When I agreed to the changes, I had two principles uppermost in my mind. The first was to ask whether the proposals reduced the ability of the House to scrutinise legislation. The second was to ask whether they allowed the Government to cram even more, often unnecessary, legislation through Parliament. My
view is that on balance the proposals do not offend those principles. On that basis, and after a great deal of discussion, I have agreed to them.Perhaps I may briefly examine the proposals. There are seven broad issues, four of which are non-contentious. I welcome the new proposals for the Finance Bill. As regards the proposal for a committee on statutory instruments, I believe that we should see how that works. As regards more Starred Questions, I am not wholly convinced that we need more than half an hour, but if topical Questions are on offer let us see how they work in practice. If a ministerial off-day is the quid pro quo, fair enough, but when I asked the Library how many Questions had not been answered by Ministers since the turn of the year I was told just under 20 per cent. Therefore, we already have a system which allows Ministers to visit prisons, schools and hospitals. The fourth relatively non-contentious item is the review of the European committees and I hope that that will take place.

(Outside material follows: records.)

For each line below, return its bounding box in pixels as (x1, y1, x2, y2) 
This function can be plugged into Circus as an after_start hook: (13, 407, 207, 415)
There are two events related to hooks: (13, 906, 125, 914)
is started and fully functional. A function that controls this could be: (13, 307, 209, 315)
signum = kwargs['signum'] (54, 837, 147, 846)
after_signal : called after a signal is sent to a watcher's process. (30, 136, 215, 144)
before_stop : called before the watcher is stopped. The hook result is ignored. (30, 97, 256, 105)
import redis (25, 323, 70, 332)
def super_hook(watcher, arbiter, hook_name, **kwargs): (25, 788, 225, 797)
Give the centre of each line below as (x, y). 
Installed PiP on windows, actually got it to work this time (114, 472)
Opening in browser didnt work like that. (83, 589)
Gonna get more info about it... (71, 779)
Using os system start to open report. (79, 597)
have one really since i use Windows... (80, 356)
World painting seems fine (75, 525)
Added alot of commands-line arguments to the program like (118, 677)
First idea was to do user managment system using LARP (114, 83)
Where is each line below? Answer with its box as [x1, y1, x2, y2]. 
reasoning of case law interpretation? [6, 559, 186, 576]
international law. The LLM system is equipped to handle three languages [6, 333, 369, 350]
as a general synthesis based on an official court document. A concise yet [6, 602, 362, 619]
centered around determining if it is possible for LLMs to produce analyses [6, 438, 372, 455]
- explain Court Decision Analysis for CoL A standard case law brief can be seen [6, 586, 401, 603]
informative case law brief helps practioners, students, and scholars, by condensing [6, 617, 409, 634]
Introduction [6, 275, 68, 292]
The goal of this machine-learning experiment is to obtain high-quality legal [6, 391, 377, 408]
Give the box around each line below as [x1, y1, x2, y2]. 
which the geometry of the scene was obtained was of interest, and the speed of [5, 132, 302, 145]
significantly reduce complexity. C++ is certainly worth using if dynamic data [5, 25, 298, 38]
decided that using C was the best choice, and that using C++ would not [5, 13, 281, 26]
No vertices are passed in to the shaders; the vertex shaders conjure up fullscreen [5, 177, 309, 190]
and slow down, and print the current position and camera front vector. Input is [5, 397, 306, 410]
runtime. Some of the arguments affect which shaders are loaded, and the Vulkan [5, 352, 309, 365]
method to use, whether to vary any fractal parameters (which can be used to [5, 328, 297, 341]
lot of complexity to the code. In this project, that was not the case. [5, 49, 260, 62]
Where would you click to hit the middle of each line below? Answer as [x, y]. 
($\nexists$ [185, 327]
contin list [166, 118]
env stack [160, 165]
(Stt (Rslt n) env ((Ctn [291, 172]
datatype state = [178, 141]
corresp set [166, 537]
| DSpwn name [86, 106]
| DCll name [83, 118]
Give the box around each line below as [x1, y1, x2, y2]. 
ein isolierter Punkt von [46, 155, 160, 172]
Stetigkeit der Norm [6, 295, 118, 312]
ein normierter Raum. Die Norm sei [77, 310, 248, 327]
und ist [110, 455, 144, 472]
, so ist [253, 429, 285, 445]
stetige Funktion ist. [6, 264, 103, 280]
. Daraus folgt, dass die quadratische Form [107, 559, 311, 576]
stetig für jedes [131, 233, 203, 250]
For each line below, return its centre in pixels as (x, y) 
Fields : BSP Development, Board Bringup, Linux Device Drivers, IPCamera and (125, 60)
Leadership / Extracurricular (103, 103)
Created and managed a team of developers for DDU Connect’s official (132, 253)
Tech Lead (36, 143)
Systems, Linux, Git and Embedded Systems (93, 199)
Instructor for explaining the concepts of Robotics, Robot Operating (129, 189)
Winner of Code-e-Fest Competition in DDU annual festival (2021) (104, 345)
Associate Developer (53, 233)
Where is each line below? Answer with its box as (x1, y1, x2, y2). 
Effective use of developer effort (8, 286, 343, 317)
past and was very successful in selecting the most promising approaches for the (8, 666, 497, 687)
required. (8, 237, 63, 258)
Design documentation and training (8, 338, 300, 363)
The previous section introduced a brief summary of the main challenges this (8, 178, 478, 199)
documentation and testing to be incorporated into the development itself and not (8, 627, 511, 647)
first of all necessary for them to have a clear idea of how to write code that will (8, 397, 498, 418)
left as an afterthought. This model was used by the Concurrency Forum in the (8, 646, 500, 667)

However, three other issues raise more serious concerns. The first is the sittings of the House and how they will fit in with Grand Committees. The second is pre-legislative scrutiny and carry-over. The third is September sittings. As regards our daily sittings, the proposed change to sittings on Thursday was the issue least debated in the group because it had been overwhelmingly popular in the questionnaire sent to every Member of this House. That is precisely the kind of issue on which the House will have a vote when the report comes back from the Procedure Committee in due course.
Likewise, closing at 10 p.m. was popular, but that will not work unless there is clear co-operation between Front and Back Benches and between the Front Benches through the usual channels. In exchange for the time lost after 10 p.m., there is a recommendation that there should be an increase in the number of Grand Committees. In my experience, Grand Committees are not hugely popular. They do not provide much better scrutiny than Committees on the Floor of the House and they do not save much time. But I have agreed with the proposal for an increase during the experimental period in order to see how the system works.
I note in passing that in the 1994 debate on Lord Rippon's report, the then Leader of the Opposition, the noble Lord, Lord Richard, said that he was not convinced of the merit of Grand Committees.